Do you have to be a leader to judge the effectiveness of other leaders? At least one general in the U.S. Army thinks so. Yesterday's Wall Street Journal had a compelling front-page article by Greg Jaffe on a growing rift among Army officers over the military's Iraq strategy. Jaffe's article focuses on the controversy surrounding Lt. Col. Paul Yingling, whose "blistering critique of the Army brass, 'A Failure in Generalship,' [was] published last month in Armed Forces Journal."
Yingling's article has provoked intense discussion throughout the military, and Jaffe reports that Maj. Gen. Jeff Hammond, commanding general of the 4th Infantry Division at Fort Hood (where Yingling is based with the 3rd Armored Cavalry Regiment) recently gathered all 200 of the captains on base to refute Yingling's critique.

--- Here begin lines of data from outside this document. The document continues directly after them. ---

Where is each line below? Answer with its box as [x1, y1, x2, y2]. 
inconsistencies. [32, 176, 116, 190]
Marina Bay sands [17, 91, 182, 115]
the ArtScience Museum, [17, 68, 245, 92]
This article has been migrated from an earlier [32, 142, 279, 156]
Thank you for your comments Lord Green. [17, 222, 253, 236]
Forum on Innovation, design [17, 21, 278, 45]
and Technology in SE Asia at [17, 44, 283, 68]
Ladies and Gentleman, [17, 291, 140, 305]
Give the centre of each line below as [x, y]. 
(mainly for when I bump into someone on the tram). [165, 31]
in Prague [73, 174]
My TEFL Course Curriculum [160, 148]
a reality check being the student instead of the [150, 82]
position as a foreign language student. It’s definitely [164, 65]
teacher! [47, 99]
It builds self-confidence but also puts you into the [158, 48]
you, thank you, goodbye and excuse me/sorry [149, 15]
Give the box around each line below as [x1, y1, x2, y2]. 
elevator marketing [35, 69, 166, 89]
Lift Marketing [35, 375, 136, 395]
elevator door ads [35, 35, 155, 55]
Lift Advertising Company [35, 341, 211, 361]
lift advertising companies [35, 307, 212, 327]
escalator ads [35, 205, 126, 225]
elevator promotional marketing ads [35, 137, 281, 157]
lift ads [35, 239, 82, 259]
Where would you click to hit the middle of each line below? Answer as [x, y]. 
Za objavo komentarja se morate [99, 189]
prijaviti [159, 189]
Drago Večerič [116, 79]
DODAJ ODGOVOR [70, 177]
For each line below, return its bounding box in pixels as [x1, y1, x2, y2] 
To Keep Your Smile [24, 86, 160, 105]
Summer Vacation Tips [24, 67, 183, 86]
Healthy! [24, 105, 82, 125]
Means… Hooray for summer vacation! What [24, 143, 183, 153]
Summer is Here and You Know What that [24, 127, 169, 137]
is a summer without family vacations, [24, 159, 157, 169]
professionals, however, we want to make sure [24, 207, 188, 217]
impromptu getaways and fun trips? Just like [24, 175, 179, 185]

Jaffe writes,
[Gen. Hammond] told the young captains that Col. Yingling wasn't competent to judge generals because he had never been one. "He has never worn the shoes of a general," Gen. Hammond recalls saying. The captains' reactions highlighted the growing gap between some junior officers and the generals. "If we are not qualified to judge, who is?" says one Iraq veteran who was at the meeting.
I don't know whether Hammond's comments reflect official policy, but to the extent that they accurately reflect the military's organizational culture, I find them dismaying. It's unacceptable for any organization today, let alone one with as vital a mission as the U.S. Army, to restrict feedback on leaders' effectiveness to their colleagues. To paraphrase the captain in Gen. Hammond's audience, if subordinates aren't qualified to judge leaders, who is? It's worth noting that as of this writing the Wikipedia entry for 360-degree feedback indicates that the practice was initially employed by the U.S. military in the 1940s.